* [WHAT NEEDS TO BE DONE]: Return, unchanged and with no pictures, the lines below from the very first through the one that contains "شهر ۲٬۷۵۵ کیلومتر".

<<<<

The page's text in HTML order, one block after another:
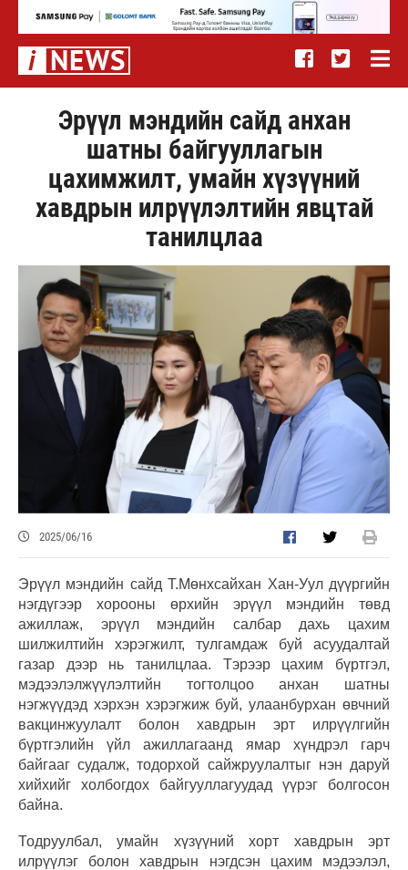
Эрүүл мэндийн сайд анхан
шатны байгууллагын
цахимжилт, умайн хүзүүний
хавдрын илрүүлэлтийн явцтай
танилцлаа
2025/06/16
Эрүүл мэндийн сайд Т.Мөнхсайхан Хан-Уул дүүргийн
нэгдүгээр хорооны өрхийн эрүүл мэндийн төвд
ажиллаж, эрүүл мэндийн салбар дахь цахим
шилжилтийн хэрэгжилт, тулгамдаж буй асуудалтай
газар дээр нь танилцлаа. Тэрээр цахим бүртгэл,
мэдээлэлжүүлэлтийн тогтолцоо анхан шатны
нэгжүүдэд хэрхэн хэрэгжиж буй, улаанбурхан өвчний
вакцинжуулалт болон хавдрын эрт илрүүлгийн
бүртгэлийн үйл ажиллагаанд ямар хүндрэл гарч
байгааг судалж, тодорхой сайжруулалтыг нэн даруй
хийхийг холбогдох байгууллагуудад үүрэг болгосон
байна.
Тодруулбал, умайн хүзүүний хорт хавдрын эрт
илрүүлэг болон хавдрын нэгдсэн цахим мэдээлэл,
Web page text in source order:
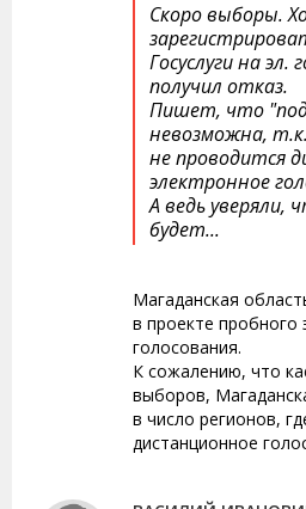
Скоро выборы.
Госуслуги на эл.
получил отказ.
Пишет, что
невозможна,
не проводится
электронное
А ведь уверяли,
будет...
Магаданская
в проекте пробного
голосования.
К сожалению, что
выборов,
в число регионов,
дистанционное
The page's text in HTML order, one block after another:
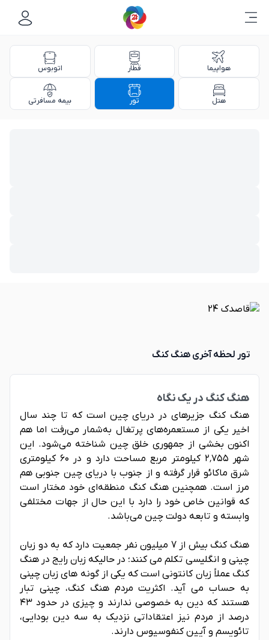
هواپیما قطار اتوبوس
هتل تور بیمه مسافرتی
تور لحظه آخری هنگ کنگ
هنگ کنگ در یک نگاه
هنگ کنگ جزیرهای در دريای چين است که تا چند سال
اخیر یکی از مستعمره‌های پرتغال به‌شمار می‌رفت اما هم
اکنون بخشی از جمهوری خلق چین شناخته می‌شود. این
شهر ۲٬۷۵۵ کیلومتر مربع مساحت دارد و در ۶۰ کیلومتری
شرق ماکائو قرار گرفته و از جنوب با دریای چین جنوبی هم
مرز است. همچنین هنگ کنگ منطقه‌ای خود مختار است
که قوانین خاص خود را دارد با این حال از جهات مختلفی
وابسته و تابعه دولت چین می‌باشد.
هنگ کنگ بیش از 7 میلیون نفر جمعیت دارد که به دو زبان
چینی و انگلیسی تکلم می کنند؛ در حالیکه زبان رایج در هنگ
کنگ عملاً زبان کانتونی است که یکی از گونه های زبان چینی
به حساب می آید. اکثریت مردم هنگ کنگ، چینی تبار
هستند که دین به خصوصی ندارند و چیزی در حدود ۴۳
درصد از مردم نیز اعتقاداتی نزدیک به سه دین بودایی،
تائویسم و آیین کنفوسیوس دارند.
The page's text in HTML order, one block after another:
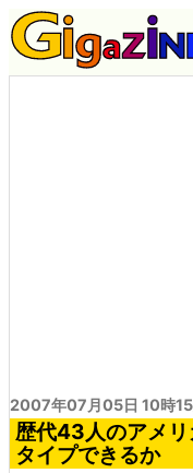
2007年07月05日 10時
歴代43人のアメ
タイプできるか
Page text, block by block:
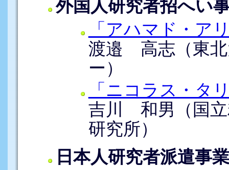
外国人研究者招へい
「アハマド・ア
渡邉 高志（東北
ー）
「ニコラス・タ
吉川 和男（国立
研究所）
日本人研究者派遣事業
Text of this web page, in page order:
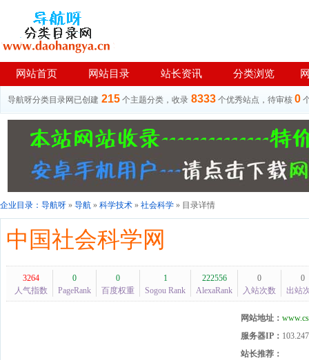
网站首页 网站目录 站长资讯 分类浏览
导航呀分类目录网已创建 215 个主题分类，收录 8333 个优秀站点，待审核 0
企业目录： 导航呀 » 导航 » 科学技术 » 社会科学 » 目录详情
中国社会科学网
3264
人气指数
0
PageRank
0
百度权重
1
Sogou Rank
222556
AlexaRank
0
入站次数
0
出站
网站地址：
服务器IP：
站长推荐：
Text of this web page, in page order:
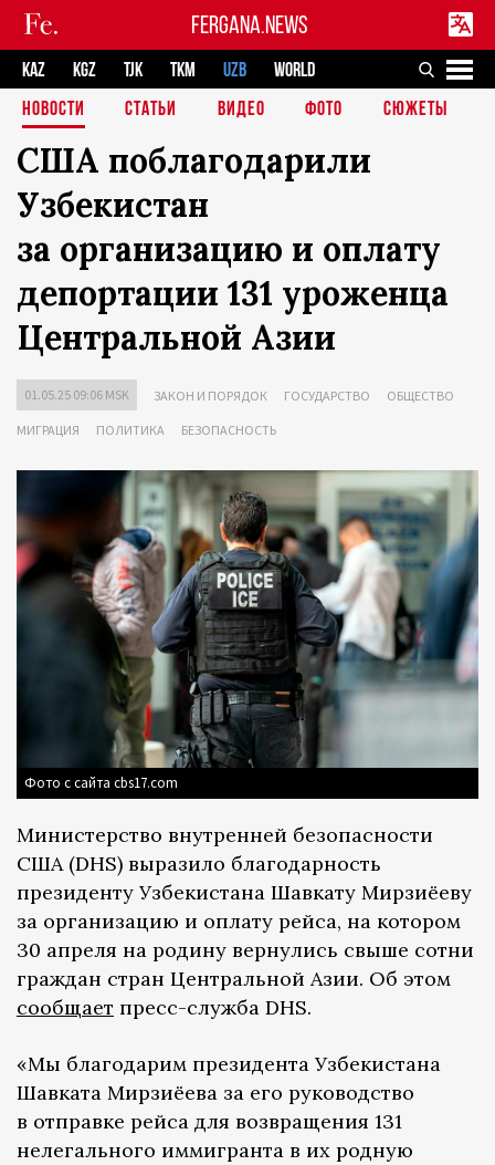
FERGANA.NEWS
KAZ KGZ TJK TKM UZB
WORLD
НОВОСТИ
СТАТЬИ ВИДЕО ФОТО СЮЖЕТЫ
США поблагодарили
Узбекистан
за организацию и оплату
депортации 131 уроженца
Центральной Азии
01.05.25 09:06 MSK ЗАКОН И ПОРЯДОК ГОСУДАРСТВО ОБЩЕСТВО
МИГРАЦИЯ ПОЛИТИКА БЕЗОПАСНОСТЬ
Фото с сайта cbs17.com
Министерство внутренней безопасности
США (DHS) выразило благодарность
президенту Узбекистана Шавкату Мирзиёеву
за организацию и оплату рейса, на котором
30 апреля на родину вернулись свыше сотни
граждан стран Центральной Азии. Об этом
сообщает пресс-служба DHS.
«Мы благодарим президента Узбекистана
Шавката Мирзиёева за его руководство
в отправке рейса для возвращения 131
нелегального иммигранта в их родную
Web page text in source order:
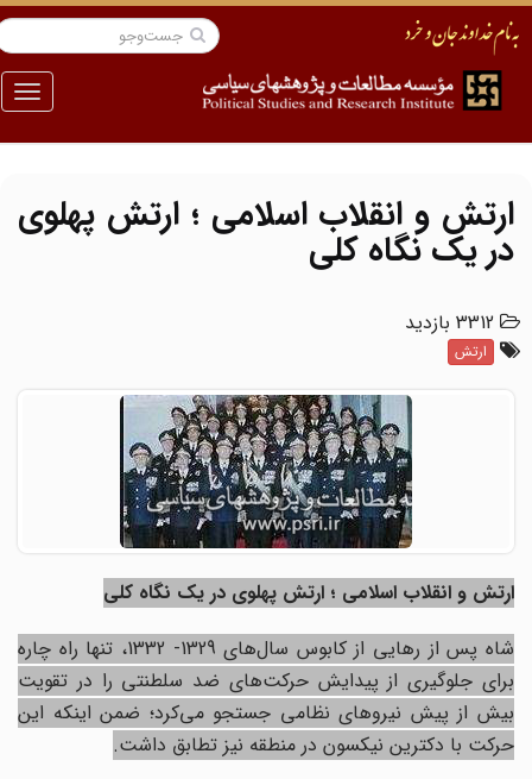
منو
ارتش و انقلاب اسلامی ؛ ارتش پهلوی
در یک نگاه کلی
3312 بازدید
ارتش
ارتش و انقلاب اسلامی ؛ ارتش پهلوی در یک نگاه کلی
شاه پس از رهایی از کابوس‌ سال‌های 1329- 1332، تنها راه چاره
برای جلوگیری از پیدایش حرکت‌های ضد سلطنتی را در تقویت
بیش از پیش نیروهای نظامی جستجو می‌کرد؛ ضمن اینکه این
حرکت با دکترین نیکسون در منطقه نیز تطابق داشت.
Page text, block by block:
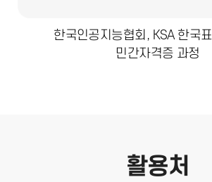
한국인공지능협회, KSA 한국
민간자격증 과정
활용처
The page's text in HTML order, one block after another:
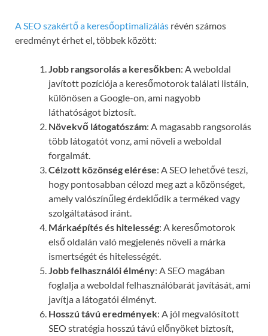
A SEO szakértő a keresőoptimalizálás révén számos
eredményt érhet el, többek között:
Jobb rangsorolás a keresőkben: A weboldal
javított pozíciója a keresőmotorok találati listáin,
különösen a Google-on, ami nagyobb
láthatóságot biztosít.
Növekvő látogatószám: A magasabb rangsorolás
több látogatót vonz, ami növeli a weboldal
forgalmát.
Célzott közönség elérése: A SEO lehetővé teszi,
hogy pontosabban célozd meg azt a közönséget,
amely valószínűleg érdeklődik a terméked vagy
szolgáltatásod iránt.
Márkaépítés és hitelesség: A keresőmotorok
első oldalán való megjelenés növeli a márka
ismertségét és hitelességét.
Jobb felhasználói élmény: A SEO magában
foglalja a weboldal felhasználóbarát javítását, ami
javítja a látogatói élményt.
Hosszú távú eredmények: A jól megvalósított
SEO stratégia hosszú távú előnyöket biztosít,

>>>>

* [RESULT]:
The page's text in HTML order, one block after another:
Эрүүл мэндийн сайд анхан
шатны байгууллагын
цахимжилт, умайн хүзүүний
хавдрын илрүүлэлтийн явцтай
танилцлаа
2025/06/16
Эрүүл мэндийн сайд Т.Мөнхсайхан Хан-Уул дүүргийн
нэгдүгээр хорооны өрхийн эрүүл мэндийн төвд
ажиллаж, эрүүл мэндийн салбар дахь цахим
шилжилтийн хэрэгжилт, тулгамдаж буй асуудалтай
газар дээр нь танилцлаа. Тэрээр цахим бүртгэл,
мэдээлэлжүүлэлтийн тогтолцоо анхан шатны
нэгжүүдэд хэрхэн хэрэгжиж буй, улаанбурхан өвчний
вакцинжуулалт болон хавдрын эрт илрүүлгийн
бүртгэлийн үйл ажиллагаанд ямар хүндрэл гарч
байгааг судалж, тодорхой сайжруулалтыг нэн даруй
хийхийг холбогдох байгууллагуудад үүрэг болгосон
байна.
Тодруулбал, умайн хүзүүний хорт хавдрын эрт
илрүүлэг болон хавдрын нэгдсэн цахим мэдээлэл,
Web page text in source order:
Скоро выборы.
Госуслуги на эл.
получил отказ.
Пишет, что
невозможна,
не проводится
электронное
А ведь уверяли,
будет...
Магаданская
в проекте пробного
голосования.
К сожалению, что
выборов,
в число регионов,
дистанционное
The page's text in HTML order, one block after another:
هواپیما قطار اتوبوس
هتل تور بیمه مسافرتی
تور لحظه آخری هنگ کنگ
هنگ کنگ در یک نگاه
هنگ کنگ جزیرهای در دريای چين است که تا چند سال
اخیر یکی از مستعمره‌های پرتغال به‌شمار می‌رفت اما هم
اکنون بخشی از جمهوری خلق چین شناخته می‌شود. این
شهر ۲٬۷۵۵ کیلومتر مربع مساحت دارد و در ۶۰ کیلومتری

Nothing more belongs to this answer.